Roodt noted while it was certainly disruptive with truck drivers blocking national roads, it was clear people were seeking a scapegoat, which was the foreign nationals.

“We have seen this before. While the economy is going through difficult circumstances, a small spark could lead to something ugly and that is my biggest concern,” he said. “We have seen what happened last year in KwaZulu-Natal and these situations show once again we need very strong and decisive political leaders. But, unfortunately, we do not have that.”

With no signs of when such economic attacks will end, the Road Freight Association, in an open letter to President Cyril Ramaphosa, addressed the required need for a sense of urgency with the whole logistics supply chain coming under attack again.

ALSO READ: N3 blocked by truck drivers, motorists urged to use alternate routes

CEO Gavin Kelly said all major routes were being targeted. He said road freight companies found themselves under attack and prevented from plying their business by forces under the pretext of foreign nationals “taking jobs away from citizens”.
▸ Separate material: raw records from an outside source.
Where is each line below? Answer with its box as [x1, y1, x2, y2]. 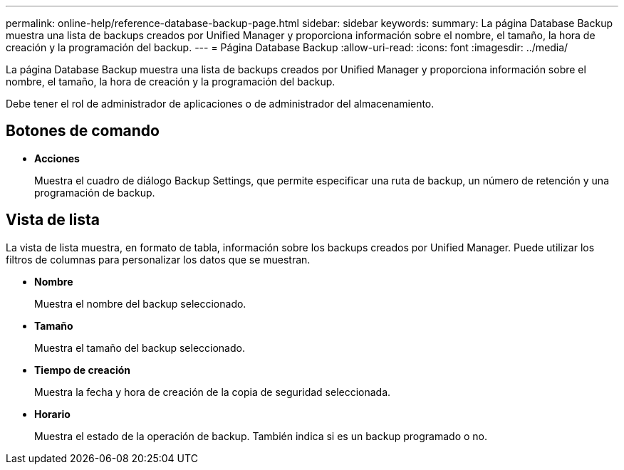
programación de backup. [34, 186, 155, 199]
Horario [34, 407, 71, 420]
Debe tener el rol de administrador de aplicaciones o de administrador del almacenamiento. [6, 98, 435, 110]
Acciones [34, 152, 80, 164]
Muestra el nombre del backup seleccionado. [34, 297, 246, 310]
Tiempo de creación [34, 363, 130, 376]
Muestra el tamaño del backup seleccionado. [34, 341, 245, 354]
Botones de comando [6, 122, 160, 140]
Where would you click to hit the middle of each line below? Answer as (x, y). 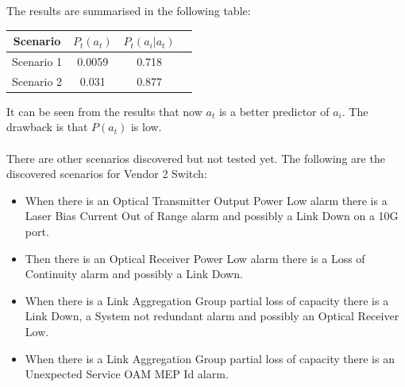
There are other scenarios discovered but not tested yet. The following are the (196, 158)
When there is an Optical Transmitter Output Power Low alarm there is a (206, 200)
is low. (146, 127)
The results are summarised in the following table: (129, 10)
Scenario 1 (37, 61)
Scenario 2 (37, 81)
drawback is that (47, 127)
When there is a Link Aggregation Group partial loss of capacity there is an (210, 358)
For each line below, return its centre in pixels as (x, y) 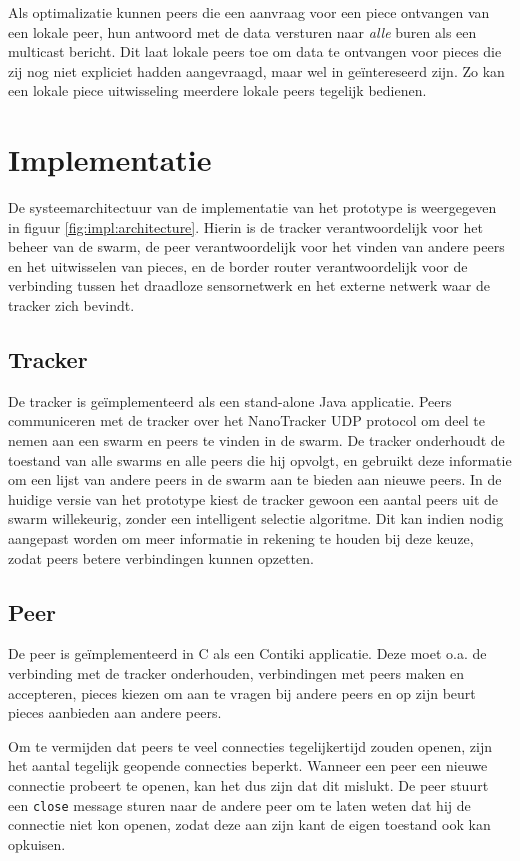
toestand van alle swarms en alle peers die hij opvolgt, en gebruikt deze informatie (260, 459)
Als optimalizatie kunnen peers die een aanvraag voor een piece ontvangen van (249, 12)
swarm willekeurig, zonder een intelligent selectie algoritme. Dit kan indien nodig (256, 518)
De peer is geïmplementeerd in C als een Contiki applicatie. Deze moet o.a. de (247, 653)
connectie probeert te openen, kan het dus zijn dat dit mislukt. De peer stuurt (248, 784)
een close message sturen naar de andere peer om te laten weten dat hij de (239, 804)
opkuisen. (37, 843)
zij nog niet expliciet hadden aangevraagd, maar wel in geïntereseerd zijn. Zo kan (256, 70)
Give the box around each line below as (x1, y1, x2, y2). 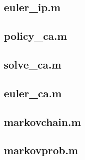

“This results in damaged and destroyed lives, companies, employment opportunities, economic activity, goods, vehicles, facilities, roads and loss of foreign investment to move goods through South Africa into Africa,” he said. “The action discriminates against those companies who comply with all the legislated requirements.”

All Truck Drivers Foundation (ATDF) secretary-general Sifiso Nyathi said the blockade of the N3 toll route and the protests against the employment of foreign truck drivers reflected the issues drivers had for the past five years, where foreign nationals undermined the country, the laws of the country and South African drivers.

Nyathi said the foundation’s grievances were escalated to the heads of various government departments but they were not heard and never received a constructive response.

“We are told they do not know how they will remove them,” he said. “All we want is to be answered and to be hired as South African drivers. First preference should belong to South African citizens.”

Nyathi said all the task teams appointed by the government to resolve the problem produced nothing and were “useless”. He said drivers were tired of heading from “door to door” to protest.

“Authorities are bribed by the very same companies when these protests take place. When they have to attend to the matter, they are bribed with e-wallets,” he said.

KZN police spokesperson Brigadier Jay Naicker said traffic was diverted to alternative routes but the main route remained backed up in both directions.